TASK OBJECTIVE
In the data below, find every line with the word "into" and copy it.

MATERIAL TO PROCESS
• • • • • • •

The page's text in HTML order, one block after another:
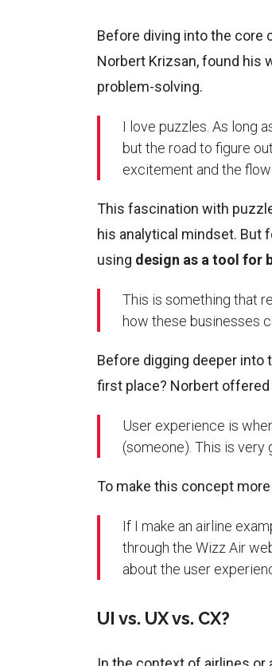
Before diving into the core
Norbert Krizsan, found his
problem-solving.
I love puzzles. As long
but the road to figure
excitement and the
This fascination with
his analytical mindset. But
using design as a tool for
This is something that
how these businesses
Before digging deeper into
first place? Norbert
User experience is
(someone). This is very
To make this concept
If I make an airline
through the Wizz Air
about the user
UI vs. UX vs. CX?
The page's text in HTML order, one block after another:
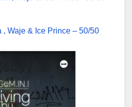
, Waje & Ice Prince – 50/50
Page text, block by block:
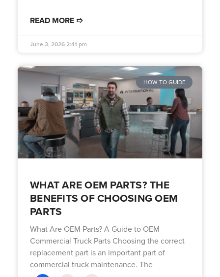
READ MORE ➱
June 3, 20262:41 pm
HOW TO GUIDE
WHAT ARE OEM PARTS? THE
BENEFITS OF CHOOSING OEM
PARTS
What Are OEM Parts? A Guide to OEM
Commercial Truck Parts Choosing the correct
replacement part is an important part of
commercial truck maintenance. The
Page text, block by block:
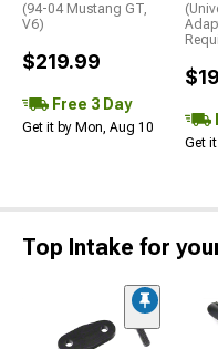
(94-04 Mustang GT,
V6)
$219.99
Free 3 Day
Get it by Mon, Aug 10
Get
Top Intake for
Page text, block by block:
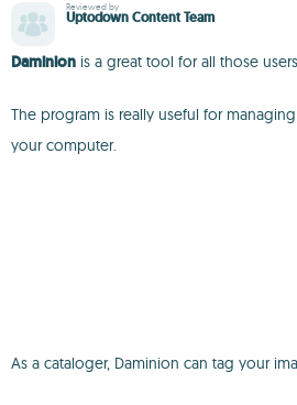
Reviewed by
Uptodown Content Team
Daminion is a great tool for all those
The program is really useful for
your computer.
As a cataloger, Daminion can tag your
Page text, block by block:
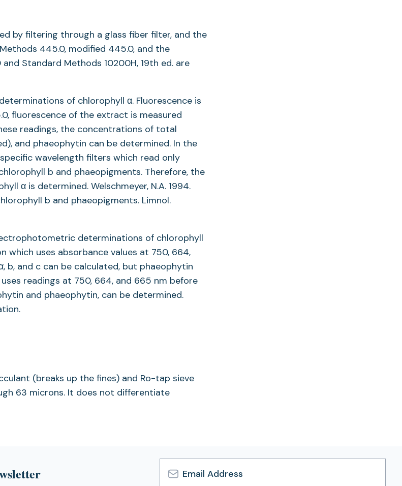
by filtering through a glass fiber filter, and the
445.0, modified 445.0, and the
Standard Methods 10200H, 19th ed. are
of chlorophyll α. Fluorescence is
fluorescence of the extract is measured
readings, the concentrations of total
and phaeophytin can be determined. In the
wavelength filters which read only
b and phaeopigments. Therefore, the
α is determined. Welschmeyer, N.A. 1994.
b and phaeopigments. Limnol.
determinations of chlorophyll
which uses absorbance values at 750, 664,
b, and c can be calculated, but phaeophytin
readings at 750, 664, and 665 nm before
and phaeophytin, can be determined.
(breaks up the fines) and Ro-tap sieve
63 microns. It does not differentiate
Email

• • • • • • •

ANSWER
Before diving into the core
Before digging deeper into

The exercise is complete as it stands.